C. Implicit Knowledge Processing

Once the explicit evidence is filtered and compacted:

A frozen Multimodal Large Language Model (MLLM) is prompted with the image, question, and the refined explicit package ( $E$ ).
The MLLM generates a concise Implicit Knowledge Paragraph ( $U$ ) (2–5 sentences). This paragraph acts as an intermediate representation that:
- Compresses long retrieved passages.
- Integrates grounded visual observations with textual knowledge.
- Activates the model's internal parametric knowledge (commonsense, reasoning priors) within a constrained semantic space.

D. Final Answer Prediction

The final answer is predicted by querying the frozen MLLM with the full context: Image ( $I$ ), Question ( $Q$ ), Explicit Package ( $E$ ), and Implicit Paragraph ( $U$ ).

3. Key Contributions

MaS-VQA Framework: A novel architecture that tightly couples explicit knowledge filtering with implicit parametric reasoning, moving beyond simple concatenation of retrieved text.
Unified Mask-and-Select Mechanism: A method that performs fine-grained selection on both visual regions (via attention masking) and retrieved text (via phrase selection) simultaneously.

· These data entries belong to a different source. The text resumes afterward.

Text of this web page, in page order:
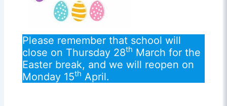
Please remember that school will
close on Thursday 28th March for the
Easter break, and we will reopen on
Monday 15th April.
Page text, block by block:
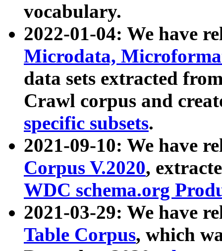
vocabulary.
2022-01-04: We have
Microdata,
data sets extracted
Crawl corpus and
specific subsets.
2021-09-10: We have
Corpus V.2020,
WDC schema.org
2021-03-29: We have
Table Corpus, which
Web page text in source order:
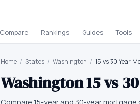
Compare Rankings Guides Tools
Home / States / Washington / 15 vs 30 Year
Washington15 vs
Compare 15-year and 30-year
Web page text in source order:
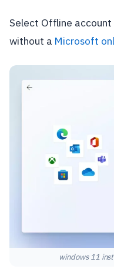
Select Offline
without a Microsoft
windows 11

This produces compact, high-signal multimodal representations that mitigate noise accumulation.
Complementary Co-Modeling: The approach effectively uses filtered explicit evidence to guide the activation of implicit knowledge, ensuring the model's internal reasoning is grounded in relevant external facts.
Comprehensive Validation: Extensive experiments and ablation studies demonstrating the efficacy of each component.

4. Experimental Results

The method was evaluated on two challenging benchmarks: Encyclopedic-VQA (E-VQA) and InfoSeek.

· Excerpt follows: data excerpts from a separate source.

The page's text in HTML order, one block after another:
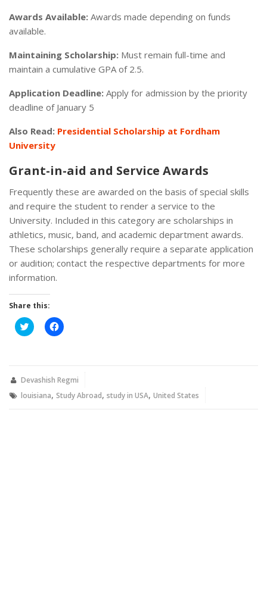
Awards Available: Awards made depending on funds
available.
Maintaining Scholarship: Must remain full-time and
maintain a cumulative GPA of 2.5.
Application Deadline: Apply for admission by the priority
deadline of January 5
Also Read: Presidential Scholarship at Fordham
University
Grant-in-aid and Service Awards
Frequently these are awarded on the basis of special skills
and require the student to render a service to the
University. Included in this category are scholarships in
athletics, music, band, and academic department awards.
These scholarships generally require a separate application
or audition; contact the respective departments for more
information.
Share this:
Click
to
new
Click
to
new
window)
Devashish Regmi
louisiana, Study Abroad, study in USA, United States

Performance Gains: MaS-VQA achieved state-of-the-art results across multiple MLLM backbones (InternVL3-8B, Qwen3-VL-8B).
- On Encyclopedic-VQA, using Qwen3-VL-8B, MaS-VQA improved accuracy from 19.5% (Zero-shot) to 42.2% (Single-Hop) and 41.3% (All).
- On InfoSeek, it achieved the best results on unseen questions and entities (e.g., 43.9% on Unseen-E), demonstrating strong generalization.
Ablation Studies:
- Removing the Attention Mask or Phrase Selection individually caused performance drops, confirming that both visual and textual filtering are necessary.
- Removing Implicit Knowledge (relying only on explicit grounding) resulted in lower accuracy, proving that the model's internal knowledge is essential for handling gaps in retrieved evidence.
- Retrieval Breadth: Performance peaked at $k=5$ retrieved passages; increasing to $k=7$ introduced noise that slightly degraded performance, validating the need for the selection mechanism.
Qualitative Analysis: Case studies showed that MaS-VQA successfully corrected errors made by zero-shot models and standard retrieval-augmented methods by focusing on the correct visual regions and filtering out distracting text.

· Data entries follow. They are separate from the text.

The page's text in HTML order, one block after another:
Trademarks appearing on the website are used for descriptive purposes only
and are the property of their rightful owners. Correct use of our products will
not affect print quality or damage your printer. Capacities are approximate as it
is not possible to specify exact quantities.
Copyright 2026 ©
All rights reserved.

5. Significance and Impact

Robustness to Noise: The framework addresses a fundamental limitation in KB-VQA: the inability of current models to handle noisy, heterogeneous inputs. By explicitly filtering both modalities, it creates a "clean" reasoning context.
Interpretability: The use of attention masks and selected phrases provides a transparent view of why the model made a decision (which image regions and which text snippets were used).
Efficiency: Unlike methods requiring extensive retraining, MaS-VQA operates primarily through inference-time selection and prompting, making it adaptable to various frozen MLLM backbones without additional training costs.
Applications: The approach is highly relevant for educational assistants, accessibility tools, and information-seeking systems where factual accuracy and the ability to filter irrelevant information are critical.

In conclusion, MaS-VQA demonstrates that selection is as important as retrieval. By intelligently pruning noise from both visual and textual inputs before reasoning, the model can more effectively leverage the combined power of external facts and internal knowledge.